Golden trout caught in a high mountain lake of the Wind River Range

==Taxonomy==
Originally the golden trout was described as a subspecies of the salmon species, with a name Salmo mykiss agua-bonita, and it is still often considered a subspecies (now called Oncorhynchus mykiss aguabonita) along with several other rainbow trout subspecies commonly known as redband trout.

FishBase and the Catalog of Fishes however now (2014) list O. aguabonita as an independent species rather than as a subspecies of O. mykiss. Likewise, while ITIS lists O. m. whitei and O. m. gilberti as subspecies of O. mykiss, O. aguabonita instead is listed as a full species.

==Description==
The golden trout has golden flanks with red, horizontal bands along the lateral lines on each side and about 10 dark, vertical, oval marks (called "parr marks") on each side. Dorsal, lateral and anal fins have white leading edges. In their native habitat, adults range from 6 to 12 in long. Fish over 12 in are considered large. Golden trout that have been transplanted to lakes have been recorded up to 11 lbs.

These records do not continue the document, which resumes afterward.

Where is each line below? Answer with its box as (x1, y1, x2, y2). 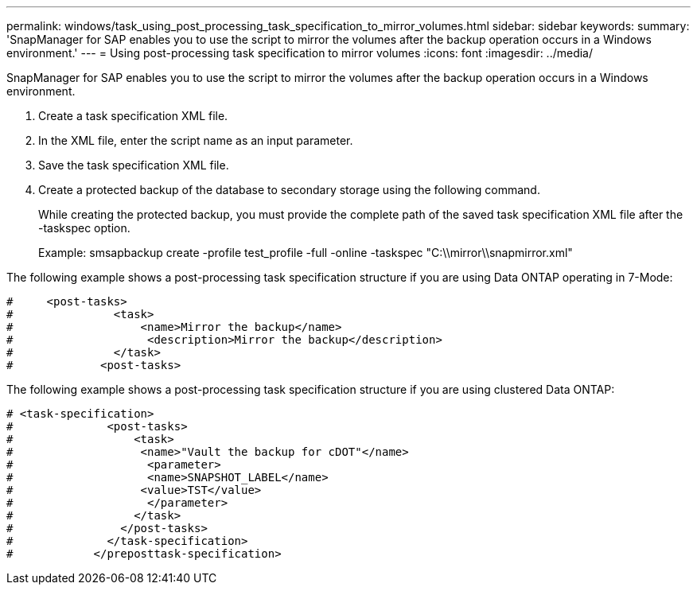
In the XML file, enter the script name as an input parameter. (38, 134, 353, 147)
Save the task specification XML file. (38, 158, 229, 172)
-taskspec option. (38, 221, 130, 235)
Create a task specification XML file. (38, 109, 228, 122)
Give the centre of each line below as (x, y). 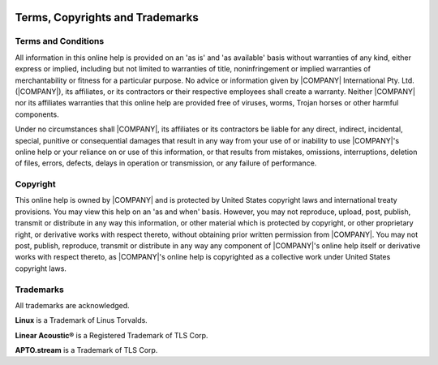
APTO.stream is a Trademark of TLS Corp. (86, 350)
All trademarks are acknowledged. (72, 305)
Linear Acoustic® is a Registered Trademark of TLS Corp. (112, 335)
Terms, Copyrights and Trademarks (107, 17)
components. (37, 114)
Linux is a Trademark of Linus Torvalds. (81, 320)
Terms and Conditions (60, 41)
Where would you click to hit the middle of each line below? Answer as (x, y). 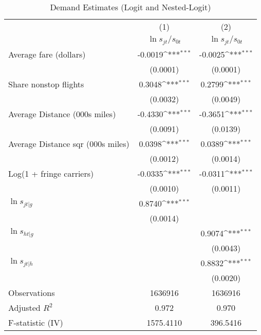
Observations (32, 292)
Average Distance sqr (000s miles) (69, 143)
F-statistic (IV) (36, 322)
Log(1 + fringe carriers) (51, 173)
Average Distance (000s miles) (62, 114)
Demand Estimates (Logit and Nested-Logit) (130, 7)
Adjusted (24, 307)
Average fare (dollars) (47, 54)
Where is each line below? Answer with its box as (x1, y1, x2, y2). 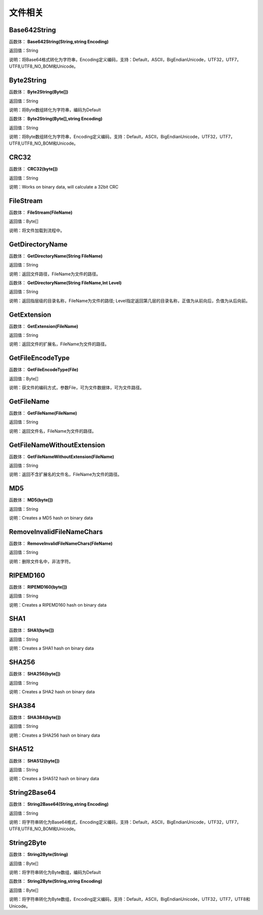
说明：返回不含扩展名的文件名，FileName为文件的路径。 (9, 472, 122, 477)
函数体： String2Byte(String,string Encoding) (9, 878, 102, 884)
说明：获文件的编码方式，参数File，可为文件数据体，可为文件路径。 (9, 385, 145, 391)
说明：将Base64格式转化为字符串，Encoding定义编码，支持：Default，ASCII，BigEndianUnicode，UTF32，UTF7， (9, 57, 241, 62)
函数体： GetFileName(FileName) (9, 410, 77, 416)
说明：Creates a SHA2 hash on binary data (9, 688, 95, 694)
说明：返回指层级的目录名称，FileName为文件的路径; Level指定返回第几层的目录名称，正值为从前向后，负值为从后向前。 (9, 298, 250, 304)
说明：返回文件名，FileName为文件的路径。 (9, 428, 97, 434)
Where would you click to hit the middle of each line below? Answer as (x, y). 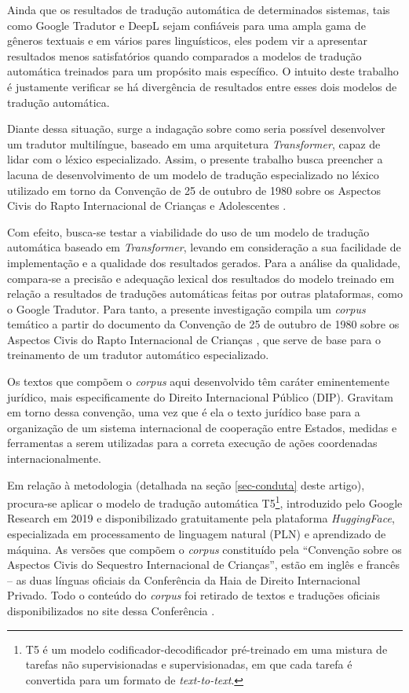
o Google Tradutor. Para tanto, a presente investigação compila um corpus (186, 308)
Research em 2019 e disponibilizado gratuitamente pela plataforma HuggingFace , (201, 518)
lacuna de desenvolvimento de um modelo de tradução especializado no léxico (193, 174)
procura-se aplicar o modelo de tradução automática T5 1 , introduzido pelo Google (205, 502)
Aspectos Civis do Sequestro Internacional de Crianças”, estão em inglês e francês (204, 565)
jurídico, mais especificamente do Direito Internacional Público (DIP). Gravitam (200, 396)
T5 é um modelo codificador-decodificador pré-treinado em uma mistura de (206, 649)
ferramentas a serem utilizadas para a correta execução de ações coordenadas (192, 443)

The golden trout should be distinguished from the similarly named golden rainbow trout, also known as the palomino trout. The golden rainbow is a color variant of the rainbow trout.

The golden trout is commonly found at elevations from 6890 ft to 10,000 ft above sea level, and is native to California's southern Sierra Nevada mountains. Outside of its native range in California, golden trout are more often found in cirques and creeks in wilderness areas around 10,500–12,000 ft elevation, often in higher passes that are not passable without crampons, ice axes, and ropes until after the Fourth of July. Their preferred water temperature is 58 to 62 F but they can tolerate temperatures in degraded streams on the Kern Plateau as high as 70 F so long as those waters cool during the night. The only other species of fish indigenous to the native range of California golden trout is the Sacramento sucker (Catostomus occidentalis occidentalis).

=== Record catches ===
The Wyoming Game & Fish Department state record golden trout measured 28 in and weighed 11 lb 4 oz, caught in Cooks Lake, Wyoming in 1948. The IGFA "All-Tackle Length Record" for O. aguabonita measured 53 cm caught in Golden Lake, Wyoming in 2012.

== Distribution ==
O. m. aguabonita is native to the southern Sierra Nevada, including the upper reach and tributaries of the South Fork of the Kern River, and Golden Trout Creek and its tributaries. It has been introduced in hundreds of lakes and streams outside the native range, though most of these populations did not last or hybridized with cutthroat trout and other subspecies of rainbow trout.

==History==
In 1892, the California golden trout was originally described by David Starr Jordan, the first President of Stanford University, as Salmo mykiss agua-bonita. The fish was named after the Agua Bonita Waterfall where the first specimens were collected, at the mouth of Volcano Creek, at the creek's confluence with the Kern River. A century later they were listed as Oncorhynchus mykiss aguabonita in Behnke's Native trout of western North America.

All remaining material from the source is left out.